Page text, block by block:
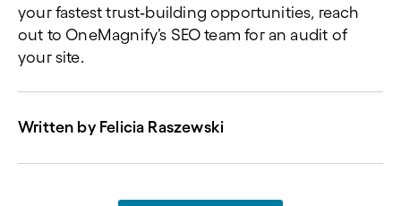
your fastest trust‑building opportunities, reach
out to OneMagnify’s SEO team for an audit of
your site.
Written by Felicia Raszewski
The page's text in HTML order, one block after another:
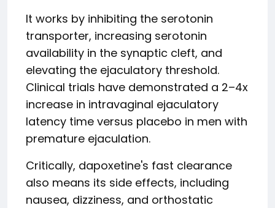
It works by inhibiting the serotonin
transporter, increasing serotonin
availability in the synaptic cleft, and
elevating the ejaculatory threshold.
Clinical trials have demonstrated a 2–4x
increase in intravaginal ejaculatory
latency time versus placebo in men with
premature ejaculation.
Critically, dapoxetine's fast clearance
also means its side effects, including
nausea, dizziness, and orthostatic
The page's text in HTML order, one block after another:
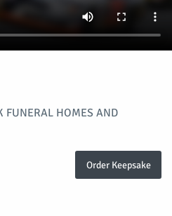
HOMES AND
Order Keepsake
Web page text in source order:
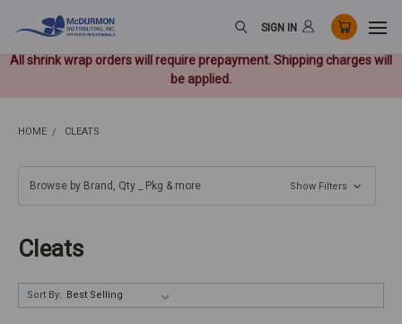
All shrink wrap orders will require prepayment. Shipping charges will
be applied.
SIGN IN
HOME CLEATS
Browse by Brand, Qty _ Pkg & more Show Filters
Cleats
Sort By:
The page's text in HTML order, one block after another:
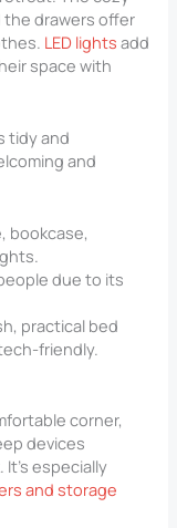
the drawers offer
LED lights add
space with
tidy and
and
bookcase,
due to its
practical bed
friendly.
corner,
devices
especially
and storage
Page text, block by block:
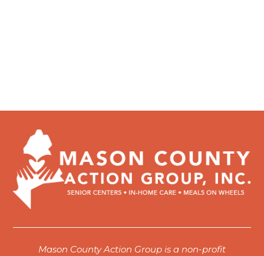
Mason County Action Group is a non-profit
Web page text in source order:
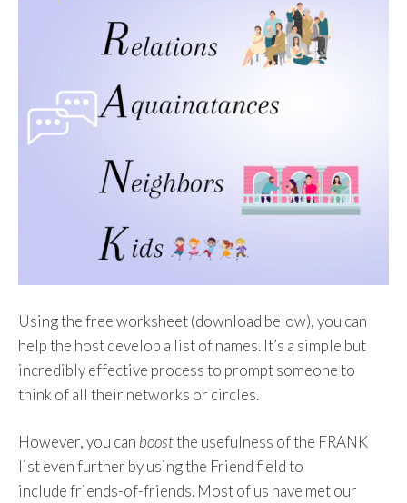
Using the free worksheet (download below), you can
help the host develop a list of names. It’s a simple but
incredibly effective process to prompt someone to
think of all their networks or circles.
However, you can boostthe usefulness of the FRANK
list even further by using the Friend field to
includefriends-of-friends. Most of us have met our
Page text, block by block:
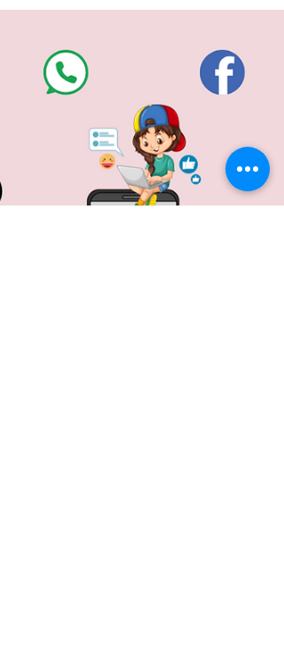
Journey to Emotional Safety
A gentle guide to recognizing healthy and
unhealthy relationships, spotting red flags, and
knowing when to heal, pause, or let go.
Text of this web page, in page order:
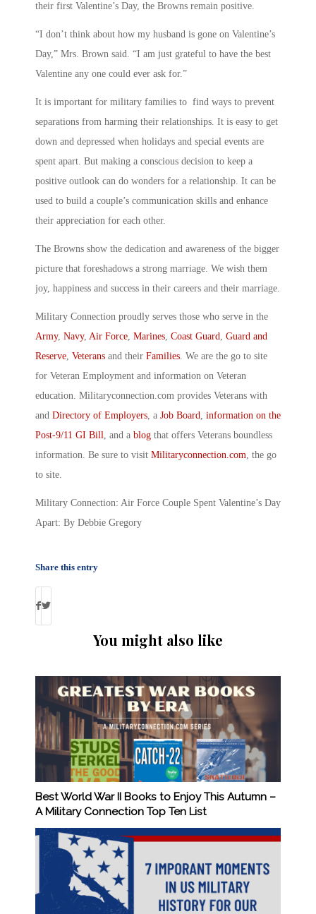
their first Valentine’s Day, the Browns remain positive.
“I don’t think about how my husband is gone on Valentine’s
Day,” Mrs. Brown said. “I am just grateful to have the best
Valentine any one could ever ask for.”
It is important for military families to find ways to prevent
separations from harming their relationships. It is easy to get
down and depressed when holidays and special events are
spent apart. But making a conscious decision to keep a
positive outlook can do wonders for a relationship. It can be
used to build a couple’s communication skills and enhance
their appreciation for each other.
The Browns show the dedication and awareness of the bigger
picture that foreshadows a strong marriage. We wish them
joy, happiness and success in their careers and their marriage.
Military Connection proudly serves those who serve in the
Army, Navy, Air Force Marines Coast Guard Guard and
Reserve Veterans and their Families . We are the go to site
for Veteran Employment and information on Veteran
education. Militaryconnection.com provides Veterans with
and Directory of Employers , a Job Board information on the
Post-9/11 GI Bill , and a blog that offers Veterans boundless
information. Be sure to visit Militaryconnection.com , the go
to site.
Military Connection: Air Force Couple Spent Valentine’s Day
Apart: By Debbie Gregory
Share this entry
You might also like
Best World War II Books to Enjoy This Autumn –
A Military Connection Top Ten List

## What you will do
Every line in the data above that contains "positive" needs to be copied.

## Reply
their first Valentine’s Day, the Browns remain positive.
positive outlook can do wonders for a relationship. It can be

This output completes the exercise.